Source code for mlflow.entities.assessment

from __future__ import annotations

import json
import time
from dataclasses import dataclass
from typing import Any

from google.protobuf.json_format import MessageToDict, ParseDict
from google.protobuf.struct_pb2 import Value

from mlflow.entities._mlflow_object import _MlflowObject
from mlflow.entities.assessment_error import AssessmentError
from mlflow.entities.assessment_source import AssessmentSource, AssessmentSourceType
from mlflow.exceptions import MlflowException
from mlflow.protos.assessments_pb2 import Assessment as ProtoAssessment
from mlflow.protos.assessments_pb2 import Expectation as ProtoExpectation
from mlflow.protos.assessments_pb2 import Feedback as ProtoFeedback
from mlflow.utils.annotations import experimental
from mlflow.utils.exception_utils import get_stacktrace
from mlflow.utils.proto_json_utils import proto_timestamp_to_milliseconds

# Feedback value should be one of the following types:
# - float
# - int
# - str
# - bool
# - list of values of the same types as above
# - dict with string keys and values of the same types as above
PbValueType = float | int | str | bool
FeedbackValueType = PbValueType | dict[str, PbValueType] | list[PbValueType]

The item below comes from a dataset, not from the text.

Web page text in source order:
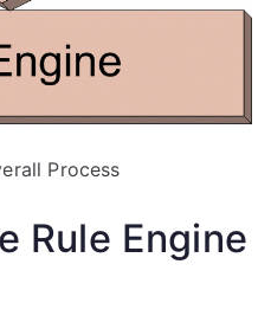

[docs]@experimental(version="2.21.0")
@dataclass
class Assessment(_MlflowObject):
    """
    Base class for assessments that can be attached to a trace.
    An Assessment should be one of the following types:

    - Expectations: A label that represents the expected value for a particular operation.
        For example, an expected answer for a user question from a chatbot.
    - Feedback: A label that represents the feedback on the quality of the operation.
        Feedback can come from different sources, such as human judges, heuristic scorers,
        or LLM-as-a-Judge.
    """

    name: str
    source: AssessmentSource
    # NB: The trace ID is optional because the assessment object itself may be created
    #   standalone. For example, a custom metric function returns an assessment object
    #   without a trace ID. That said, the trace ID is required when logging the
    #   assessment to a trace in the backend eventually.
    #   https://docs.databricks.com/aws/en/generative-ai/agent-evaluation/custom-metrics#-metric-decorator
    trace_id: str | None = None
    run_id: str | None = None
    rationale: str | None = None
    metadata: dict[str, str] | None = None
    span_id: str | None = None
    create_time_ms: int | None = None
    last_update_time_ms: int | None = None
    # NB: The assessment ID should always be generated in the backend. The CreateAssessment
    #   backend API asks for an incomplete Assessment object without an ID and returns a
    #   complete one with assessment_id, so the ID is Optional in the constructor here.
    assessment_id: str | None = None
    # Deprecated, use `error` in Feedback instead. Just kept for backward compatibility
    # and will be removed in the 3.0.0 release.
    error: AssessmentError | None = None
    # Should only be used internally. To create an assessment with an expectation or feedback,
    # use the`Expectation` or `Feedback` classes instead.
    expectation: ExpectationValue | None = None
    feedback: FeedbackValue | None = None
    # The ID of the assessment which this assessment overrides.
    overrides: str | None = None
    # Whether this assessment is valid (i.e. has not been overridden).
    # This should not be set by the user, it is automatically set by the backend.
    valid: bool | None = None

    def __post_init__(self):
        from mlflow.tracing.constant import AssessmentMetadataKey

        if (self.expectation is not None) + (self.feedback is not None) != 1:
            raise MlflowException.invalid_parameter_value(
                "Exactly one of `expectation` or `feedback` should be specified.",
            )

        # Populate the error field to the feedback object
        if self.error is not None:
            if self.expectation is not None:
                raise MlflowException.invalid_parameter_value(
                    "Cannot set `error` when `expectation` is specified.",
                )
            if self.feedback is None:
                raise MlflowException.invalid_parameter_value(
                    "Cannot set `error` when `feedback` is not specified.",
                )
            self.feedback.error = self.error

        # Set timestamp if not provided
        current_time = int(time.time() * 1000)  # milliseconds
        if self.create_time_ms is None:
            self.create_time_ms = current_time
        if self.last_update_time_ms is None:
            self.last_update_time_ms = current_time

        if not isinstance(self.source, AssessmentSource):
            raise MlflowException.invalid_parameter_value(
                "`source` must be an instance of `AssessmentSource`. "
                f"Got {type(self.source)} instead."
            )
        # Extract and set run_id from metadata but don't modify the proto representation
        if (
            self.run_id is None
            and self.metadata
            and AssessmentMetadataKey.SOURCE_RUN_ID in self.metadata
        ):
            self.run_id = self.metadata[AssessmentMetadataKey.SOURCE_RUN_ID]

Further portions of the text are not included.